GAS CHROMATOGRAPHIC RETENTION INDICES

Thomas J. Bruno

The interpretation of results from chromatographic measurements can often be augmented with an appropriate mathematical treatment of the solute retention that is observed.  The goal of the treatment is to make the resulting metric as independent of the instrument as possible.  A typical situation that arises from analysis by gas chromatography with mass spectrometry is that the library search routine produces “hits” that are ambiguous if not nonsensical (Ref. 1).  The correct interpretation of the mass spectrum must then be done manually (Refs. 2, 3), and the mass spectral data should be augmented by additional analytical techniques.  The specific techniques that should be used must be determined on a case-by-case basis by a qualified person.  One additional datum that is typically already present in gas chromatography with mass spectrometry detection is chromatographic retention.  The raw datum from a chromatographic measurement is a retention time, t_r, of each eluted peak, and a corresponding intensity.  Here, we will not treat other aspects of the output, such as the width and shape of the chromatographic signal.  The retention time (for a given stationary phase) is dependent on the column temperature, column pressure, column geometry (length and inside diameter; phase ratio), and ambient (atmospheric) pressure.

If the volumetric carrier gas flow rate (at the column exit) is measured and multiplied by the retention time, the retention volume, V_R, is obtained.  The adjusted retention volume, V_R′, is the retention volume corrected for the void volume (or mobile phase holdup) of the column.  It is obtained by simply subtracting the retention volume of an unretained solute (V_M):

V_R′ = V_R − V_M    (1)

While it is possible to calculate the corresponding adjusted retention time, t_r′, by subtracting the retention time of the unretained peak, t_m, it is better to work with volumes because average flow-rate variations between individual analyses are then accounted for.  Note that with each level of refinement beyond the raw retention time, a facet of instrument dependence from the resulting parameter is removed.  V_R is independent of the flow rate; V_R′ is, further, independent of column geometry.  Continuing with this approach, the net retention volume, V_N, is defined, by applying a factor, j, to account for the pressure drop across the column:

V_N = jV_R′    (2)

where j is usually the Martin-James compressibility factor³:

$j=\frac{\text{3}}{\text{2}}\left[\frac{{{\displaystyle \left(\frac{{{\displaystyle P}}_i}{{{\displaystyle P}}_o}\right)}}^{\text{2}}-\text{1}}{{{\displaystyle \left(\frac{{{\displaystyle P}}_i}{{{\displaystyle P}}_o}\right)}}^{\text{3}}\text{-1}}\right]$     (3)
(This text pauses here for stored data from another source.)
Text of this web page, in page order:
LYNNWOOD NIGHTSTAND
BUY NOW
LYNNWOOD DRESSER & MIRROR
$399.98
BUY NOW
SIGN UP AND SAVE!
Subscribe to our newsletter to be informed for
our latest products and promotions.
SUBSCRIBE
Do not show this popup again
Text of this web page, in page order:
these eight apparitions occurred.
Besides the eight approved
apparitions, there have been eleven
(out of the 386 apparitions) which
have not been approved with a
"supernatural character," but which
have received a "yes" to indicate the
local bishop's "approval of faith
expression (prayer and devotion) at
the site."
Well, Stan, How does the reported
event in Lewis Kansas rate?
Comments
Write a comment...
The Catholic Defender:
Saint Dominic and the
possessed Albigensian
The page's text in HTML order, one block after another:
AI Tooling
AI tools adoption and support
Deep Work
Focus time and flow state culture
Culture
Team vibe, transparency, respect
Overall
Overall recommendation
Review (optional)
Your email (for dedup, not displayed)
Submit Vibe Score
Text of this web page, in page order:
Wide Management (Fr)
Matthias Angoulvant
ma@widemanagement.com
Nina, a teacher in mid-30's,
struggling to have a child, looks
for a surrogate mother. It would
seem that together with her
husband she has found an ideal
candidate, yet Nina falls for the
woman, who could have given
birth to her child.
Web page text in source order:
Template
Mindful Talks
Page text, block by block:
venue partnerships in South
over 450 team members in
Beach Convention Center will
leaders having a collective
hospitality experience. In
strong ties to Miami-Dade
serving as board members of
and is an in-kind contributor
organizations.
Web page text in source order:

In Eq. 3, P_i is the inlet pressure (absolute) and P_o is the outlet pressure (usually atmospheric pressure).  The net retention volume is important because it is independent of the inlet and outlet pressures, as well as being independent of the carrier gas flow rate and column geometry.

The specific retention volume, V_g, corrects the net retention volume for the amount of stationary phase actually on the column, and the column temperature is adjusted or corrected to 0 °C:

${{\displaystyle V}}_{\text{g}}=\text{ (273}\text{.15)}\frac{{{\displaystyle V}}_{\text{N}}}{\text{(}{{\displaystyle W}}_{\text{s}}{{\displaystyle T}}_{\text{col}}\text{)}},$     (4)

where T_col is the column temperature (in K), and W_s is the mass of the stationary phase in the column.  The V_g value is a characteristic for a particular solute on a particular stationary phase and is instrument independent.  This is a quantity that may be compared from instrument to instrument and laboratory to laboratory with a high level of confidence provided the stationary phase used is a single, pure compound or a well characterized mixture.  If the mass of the stationary phase is not known, or is not meaningful, one may use the net retention volume directly, or one may correct the net retention volume to a column temperature of 0 °C (represented by V_N⁰) by simply not including the term for W_s (that is, setting it equal to unity).

It is also extremely valuable to calculate a relative retention, r_a/b:

${{\displaystyle r}}_{\text{a/b}}=\left(\frac{{{\displaystyle V}}_{\text{g}}^{\text{b}}}{{{\displaystyle V}}_{\text{g}}^{\text{a}}}\right)=\left(\frac{{{\displaystyle V}}_{\text{N}}^{\text{b}}}{{{\displaystyle V}}_{\text{N}}^{\text{a}}}\right)$     (5)

where the numerical superscripts refer to the retention volumes of solutes “a” and “b.”  In this case, solute “a” is a reference compound.  The relative retention is dependent only on the column temperature and the type of stationary phase.  For reasons of operational simplicity, this parameter is usually one of the best to use for qualitative analysis.  It can account for small differences in the column temperature, stationary phase considerations, column history, and minor disturbances in the carrier gas flow rate.  It is possible to account for the column temperature by plotting the logarithm of the retention parameters against 1/T, where T is the thermodynamic temperature.  The column pressure is accounted for by variations in the volume measurement; therefore, there is no pressure dependence to these parameters.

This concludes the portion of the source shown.